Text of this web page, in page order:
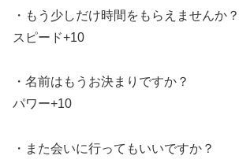
・もう少しだけ時間をもらえませんか？
スピード+10
・名前はもうお決まりですか？
パワー+10
・また会いに行ってもいいですか？
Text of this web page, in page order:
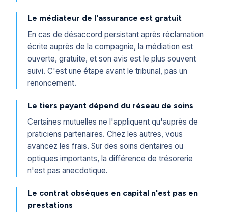
Le médiateur de l'assurance est gratuit
En cas de désaccord persistant après réclamation
écrite auprès de la compagnie, la médiation est
ouverte, gratuite, et son avis est le plus souvent
suivi. C'est une étape avant le tribunal, pas un
renoncement.
Le tiers payant dépend du réseau de soins
Certaines mutuelles ne l'appliquent qu'auprès de
praticiens partenaires. Chez les autres, vous
avancez les frais. Sur des soins dentaires ou
optiques importants, la différence de trésorerie
n'est pas anecdotique.
Le contrat obsèques en capital n'est pas en
prestations
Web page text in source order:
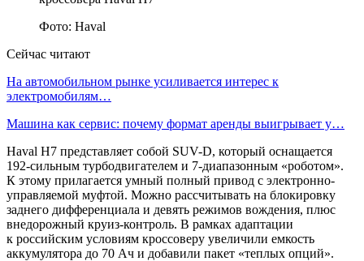
Фото: Haval
Сейчас читают
На автомобильном рынке усиливается интерес к
электромобилям…
Машина как сервис: почему формат аренды выигрывает у…
Haval H7 представляет собой SUV-D, который оснащается
192-сильным турбодвигателем и 7-диапазонным «роботом».
К этому прилагается умный полный привод с электронно-
управляемой муфтой. Можно рассчитывать на блокировку
заднего дифференциала и девять режимов вождения, плюс
внедорожный круиз-контроль. В рамках адаптации
к российским условиям кроссоверу увеличили емкость
аккумулятора до 70 Ач и добавили пакет «теплых опций».
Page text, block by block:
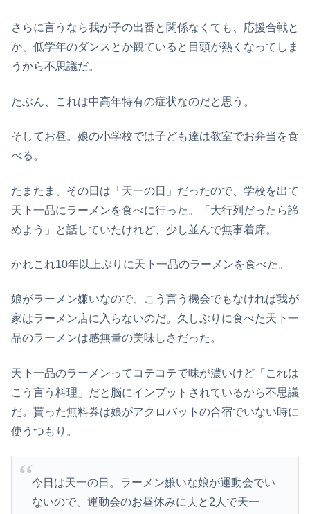
さらに言うなら我が子の出番と関係なくても、応援合戦と
か、低学年のダンスとか観ていると目頭が熱くなってしま
うから不思議だ。
たぶん、これは中高年特有の症状なのだと思う。
そしてお昼。娘の小学校では子ども達は教室でお弁当を食
べる。
たまたま、その日は「天一の日」だったので、学校を出て
天下一品にラーメンを食べに行った。「大行列だったら諦
めよう」と話していたけれど、少し並んで無事着席。
かれこれ10年以上ぶりに天下一品のラーメンを食べた。
娘がラーメン嫌いなので、こう言う機会でもなけれぱ我が
家はラーメン店に入らないのだ。久しぶりに食べた天下一
品のラーメンは感無量の美味しさだった。
天下一品のラーメンってコテコテで味が濃いけど「これは
こう言う料理」だと脳にインプットされているから不思議
だ。貰った無料券は娘がアクロバットの合宿でいない時に
使うつもり。
今日は天一の日。ラーメン嫌いな娘が運動会でい
ないので、運動会のお昼休みに夫と2人で天一
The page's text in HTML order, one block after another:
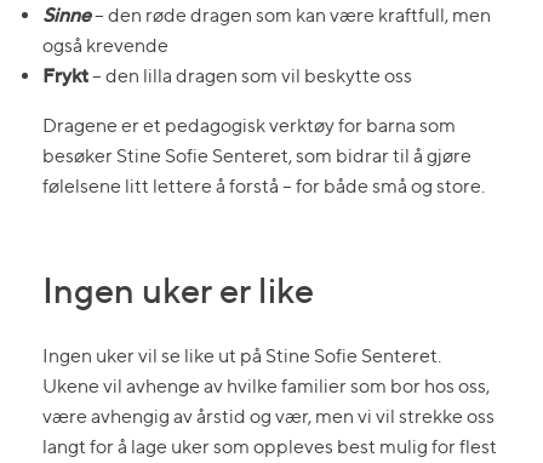
Sinne– den røde dragen som kan være kraftfull, men
også krevende
Frykt– den lilla dragen som vil beskytte oss
Dragene er et pedagogisk verktøy for barna som
besøker Stine Sofie Senteret, som bidrar til å gjøre
følelsene litt lettere å forstå – for både små og store.
Ingen uker er like
Ingen uker vil se like ut på Stine Sofie Senteret.
Ukene vil avhenge av hvilke familier som bor hos oss,
være avhengig av årstid og vær, men vi vil strekke oss
langt for å lage uker som oppleves best mulig for flest
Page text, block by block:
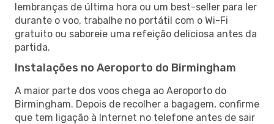
lembranças de última hora ou um best-seller para ler
durante o voo, trabalhe no portátil com o Wi-Fi
gratuito ou saboreie uma refeição deliciosa antes da
partida.
Instalações no Aeroporto do Birmingham
A maior parte dos voos chega ao Aeroporto do
Birmingham. Depois de recolher a bagagem, confirme
que tem ligação à Internet no telefone antes de sair
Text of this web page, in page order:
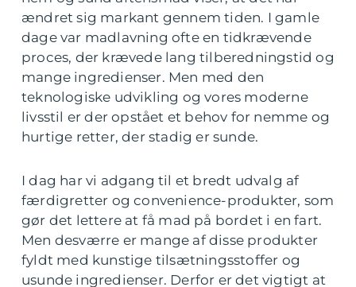
ændret sig markant gennem tiden. I gamle
dage var madlavning ofte en tidkrævende
proces, der krævede lang tilberedningstid og
mange ingredienser. Men med den
teknologiske udvikling og vores moderne
livsstil er der opstået et behov for nemme og
hurtige retter, der stadig er sunde.
I dag har vi adgang til et bredt udvalg af
færdigretter og convenience-produkter, som
gør det lettere at få mad på bordet i en fart.
Men desværre er mange af disse produkter
fyldt med kunstige tilsætningsstoffer og
usunde ingredienser. Derfor er det vigtigt at
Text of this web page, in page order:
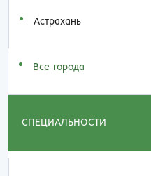
Астрахань
Все города
СПЕЦИАЛЬНОСТИ
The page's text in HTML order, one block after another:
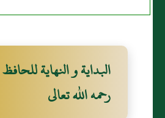
البداية و النهاية
رحمه الله تعالى
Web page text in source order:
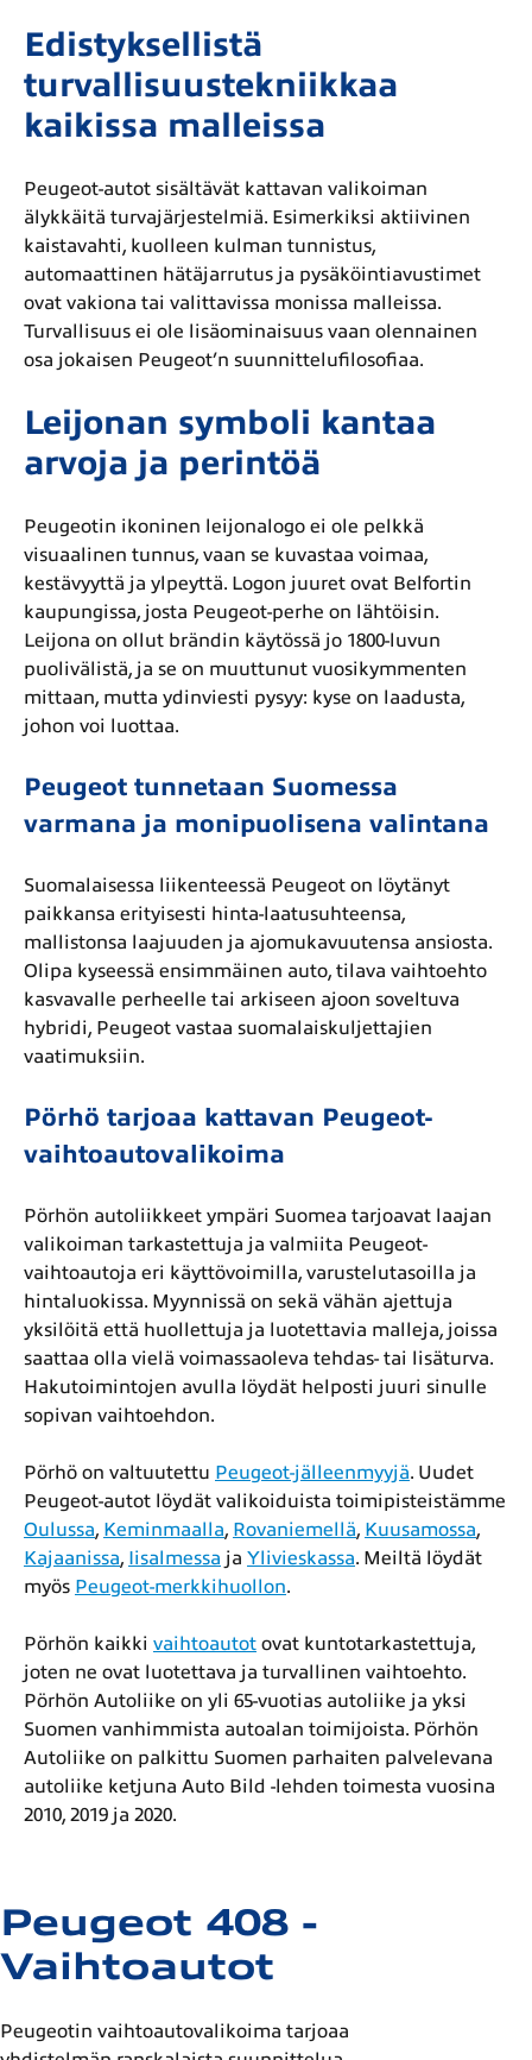
Peugeot 408 -
Vaihtoautot
Peugeotin vaihtoautovalikoima tarjoaa
Edistyksellistä
turvallisuustekniikkaa
kaikissa malleissa
Peugeot-autot sisältävät kattavan valikoiman
älykkäitä turvajärjestelmiä. Esimerkiksi aktiivinen
kaistavahti, kuolleen kulman tunnistus,
automaattinen hätäjarrutus ja pysäköintiavustimet
ovat vakiona tai valittavissa monissa malleissa.
Turvallisuus ei ole lisäominaisuus vaan olennainen
osa jokaisen Peugeot’n suunnittelufilosofiaa.
Leijonan symboli kantaa
arvoja ja perintöä
Peugeotin ikoninen leijonalogo ei ole pelkkä
visuaalinen tunnus, vaan se kuvastaa voimaa,
kestävyyttä ja ylpeyttä. Logon juuret ovat Belfortin
kaupungissa, josta Peugeot-perhe on lähtöisin.
Leijona on ollut brändin käytössä jo 1800-luvun
puolivälistä, ja se on muuttunut vuosikymmenten
mittaan, mutta ydinviesti pysyy: kyse on laadusta,
johon voi luottaa.
Peugeot tunnetaan Suomessa
varmana ja monipuolisena valintana
Suomalaisessa liikenteessä Peugeot on löytänyt
paikkansa erityisesti hinta-laatusuhteensa,
mallistonsa laajuuden ja ajomukavuutensa ansiosta.
Olipa kyseessä ensimmäinen auto, tilava vaihtoehto
kasvavalle perheelle tai arkiseen ajoon soveltuva
hybridi, Peugeot vastaa suomalaiskuljettajien
vaatimuksiin.
Pörhö tarjoaa kattavan Peugeot-
vaihtoautovalikoima
Pörhön autoliikkeet ympäri Suomea tarjoavat laajan
valikoiman tarkastettuja ja valmiita Peugeot-
vaihtoautoja eri käyttövoimilla, varustelutasoilla ja
hintaluokissa. Myynnissä on sekä vähän ajettuja
yksilöitä että huollettuja ja luotettavia malleja, joissa
saattaa olla vielä voimassaoleva tehdas- tai lisäturva.
Hakutoimintojen avulla löydät helposti juuri sinulle
sopivan vaihtoehdon.
Pörhö on valtuutettu Peugeot-jälleenmyyjä. Uudet
Peugeot-autot löydät valikoiduista toimipisteistämme
Oulussa, Keminmaalla, Rovaniemellä, Kuusamossa,
Kajaanissa, Iisalmessa ja Ylivieskassa. Meiltä löydät
myös Peugeot-merkkihuollon.
Pörhön kaikki vaihtoautot ovat kuntotarkastettuja,
joten ne ovat luotettava ja turvallinen vaihtoehto.
Pörhön Autoliike on yli 65-vuotias autoliike ja yksi
Suomen vanhimmista autoalan toimijoista. Pörhön
Autoliike on palkittu Suomen parhaiten palvelevana
autoliike ketjuna Auto Bild -lehden toimesta vuosina
2010, 2019 ja 2020.
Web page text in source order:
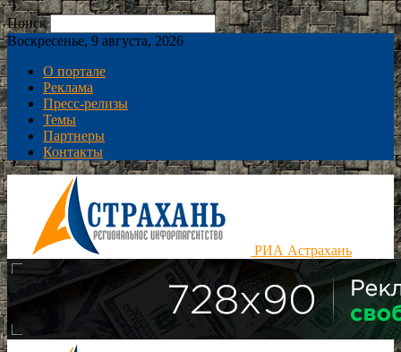
Поиск
Воскресенье, 9 августа, 2026
О портале
Реклама
Пресс-релизы
Темы
Партнеры
Контакты
РИА Астрахань
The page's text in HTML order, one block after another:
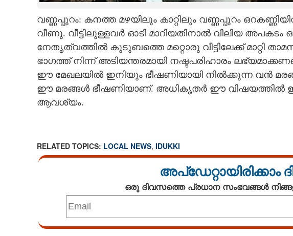
CARTOONSവണ്ണപ്പുറം: കനത്ത മഴയിലും കാറ്റിലും വണ്ണപ്പുറം
വീണു. വീട്ടിലുള്ളവർ ഓടി മാറിയതിനാൽ വിലിയ അപകടം
നേതൃത്വത്തിൽ കുടുബത്തെ മറ്റൊരു വീട്ടിലേക്ക് മാറ്റി
ഭാഗത്ത് നിന്ന് അടിയന്തരമായി നഷ്ടപരിഹാരം
ഈ മേഖലയിൽ ഇനിയും ഭീഷണിയായി നിൽക്കുന്ന വൻ
ഈ മരങ്ങൾ ഭീഷണിയാണ്. അധികൃതർ ഈ വിഷയത്തിൽ
ആവശ്യം.
RELATED TOPICS: LOCAL NEWS, IDUKKI
അപ്ഡേറ്റായിരിക്കാം
ഒരു ദിവസത്തെ പ്രധാന സംഭവങ്ങൾ

┄┄┄┄┄┄

Copy nothing but the lines from the start of the entries through the line with "внедорожный круиз-контроль. В". Write them out exactly, without pictures.

Text of this web page, in page order:
・もう少しだけ時間をもらえませんか？
スピード+10
・名前はもうお決まりですか？
パワー+10
・また会いに行ってもいいですか？
Text of this web page, in page order:
Le médiateur de l'assurance est gratuit
En cas de désaccord persistant après réclamation
écrite auprès de la compagnie, la médiation est
ouverte, gratuite, et son avis est le plus souvent
suivi. C'est une étape avant le tribunal, pas un
renoncement.
Le tiers payant dépend du réseau de soins
Certaines mutuelles ne l'appliquent qu'auprès de
praticiens partenaires. Chez les autres, vous
avancez les frais. Sur des soins dentaires ou
optiques importants, la différence de trésorerie
n'est pas anecdotique.
Le contrat obsèques en capital n'est pas en
prestations
Web page text in source order:
Фото: Haval
Сейчас читают
На автомобильном рынке усиливается интерес к
электромобилям…
Машина как сервис: почему формат аренды выигрывает у…
Haval H7 представляет собой SUV-D, который оснащается
192-сильным турбодвигателем и 7-диапазонным «роботом».
К этому прилагается умный полный привод с электронно-
управляемой муфтой. Можно рассчитывать на блокировку
заднего дифференциала и девять режимов вождения, плюс
внедорожный круиз-контроль. В рамках адаптации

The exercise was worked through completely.